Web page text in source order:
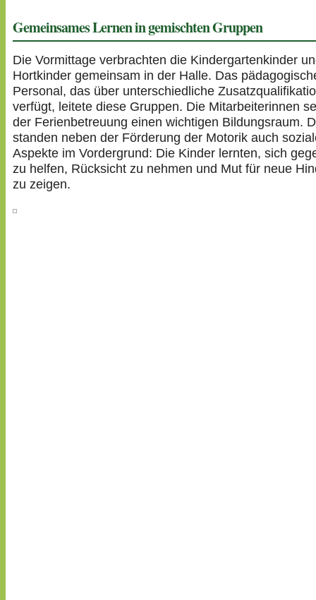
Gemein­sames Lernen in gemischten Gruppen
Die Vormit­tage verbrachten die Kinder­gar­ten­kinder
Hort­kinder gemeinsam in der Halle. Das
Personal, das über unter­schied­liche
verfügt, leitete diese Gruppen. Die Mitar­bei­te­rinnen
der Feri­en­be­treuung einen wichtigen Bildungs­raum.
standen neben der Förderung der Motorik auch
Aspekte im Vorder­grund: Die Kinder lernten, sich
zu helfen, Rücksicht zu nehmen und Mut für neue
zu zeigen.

■ **Exercise description**: Without copying any picture, write out all of the material exactly as it reads.

■ **Completed task**:
Web page text in source order:
Gemein­sames Lernen in gemischten Gruppen
Die Vormit­tage verbrachten die Kinder­gar­ten­kinder
Hort­kinder gemeinsam in der Halle. Das
Personal, das über unter­schied­liche
verfügt, leitete diese Gruppen. Die Mitar­bei­te­rinnen
der Feri­en­be­treuung einen wichtigen Bildungs­raum.
standen neben der Förderung der Motorik auch
Aspekte im Vorder­grund: Die Kinder lernten, sich
zu helfen, Rücksicht zu nehmen und Mut für neue
zu zeigen.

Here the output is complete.